'What happens in Vegas, stays in Vegas,' says Rangers manager Pedro Caixinha
Rangers manager Pedro Caixinha insists he is "totally comfortable" with his relationship with his squad.
The Portuguese was asked about reports of his fierce criticism of his players after Saturday's 2-0 loss to Celtic.
"Have you ever been in Las Vegas? What happens in Las Vegas, stays in Las Vegas," he said. "I'm a confident guy.
"If the things are coming out it's because someone didn't like the game that we play in Las Vegas, that's all so I am happy with that."
Caixinha explained his post-match debrief, saying: "Normally, I always finish with one question. Does someone have something to say? Normally, we never receive one answer. But we encourage with questions, with facts, with the analysis, with more on the cognitive side and how to take decisions.
"I can tell you what I can tell you. I'm not going to tell you what I don't want to tell you because it's private.
"I'm totally comfortably. Las Vegas is a great city. You enjoy too much but what happens there needs to stay there."
Caixinha also denied making any comments about midfielder Carlos Pena's fitness after the defeat by Celtic, the 27-year-old having been substituted in the derby.
"I didn't say that after the game," Caixinha said.
"When I was young, the boys used to call me elephant. You know why? Because elephants have a great memory and I have a great memory so I know exactly what I say in each one of the moments.
"I said that about Carlos when we had the team picture at Ibrox, and I said Carlos would need to improve at that moment in time. I never said it after the match.
"In that specific action we identified that he needs to improve - he still needs to improve."
Caixinha's predecessor Mark Warburton left Rangers in February and the former Santos Laguna and Al Gharafa boss was appointed the following month.

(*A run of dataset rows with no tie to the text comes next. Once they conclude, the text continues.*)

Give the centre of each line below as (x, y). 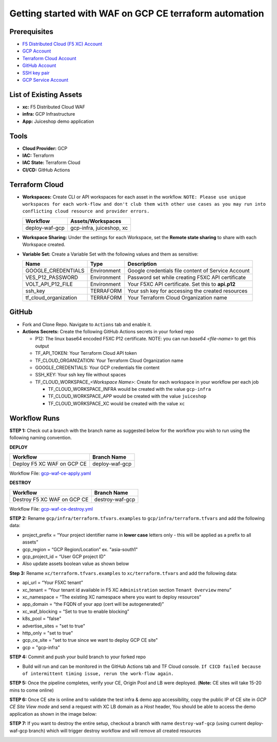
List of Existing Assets (46, 94)
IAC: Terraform (38, 155)
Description (142, 264)
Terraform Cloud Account (49, 58)
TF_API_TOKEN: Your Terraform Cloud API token (86, 353)
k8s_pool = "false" (42, 619)
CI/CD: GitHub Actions (46, 170)
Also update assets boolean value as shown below (76, 564)
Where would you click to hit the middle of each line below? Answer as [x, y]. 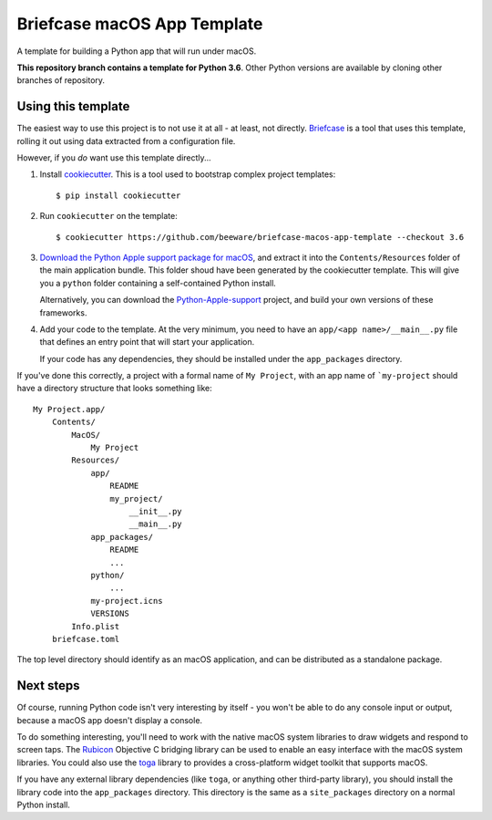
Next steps [48, 685]
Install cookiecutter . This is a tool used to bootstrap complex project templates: [188, 174]
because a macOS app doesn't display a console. [110, 720]
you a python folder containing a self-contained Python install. [158, 283]
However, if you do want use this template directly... [114, 158]
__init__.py [155, 511]
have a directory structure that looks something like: [115, 389]
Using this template [73, 106]

Warburton had got Rangers promoted by winning the Scottish Championship in his only full season in charge but the Ibrox side, who had been placed in the fourth tier in 2012 following financial collapse, found themselves struggling to compete with Aberdeen last season.
The Dons eventually sealed the runners-up spot behind champions Celtic in the Premiership and Derek McInnes' side are already six points ahead of Rangers this season - two behind leaders Celtic. St Johnstone and Hibernian also boast a better points tally than fifth-placed Rangers after seven games.
"Everybody knows what we are doing here in Rangers and we know what we are facing - that we are facing one of the biggest challenges in the history of football," added Caixinha.
"What passed to Rangers is unique in the world and the way we are coming back and we know that we have that vision and we are working hard in that direction, that's what really matters.
"That's what really makes me get out of my bed early in the morning and get tired because we worked all day long and know that it was one more day in the direction we want to take the club.
"When you change a lot of things, that means that everyone needs to be ready for the change and you need to be persistent to have that chance, so that's what I'm doing."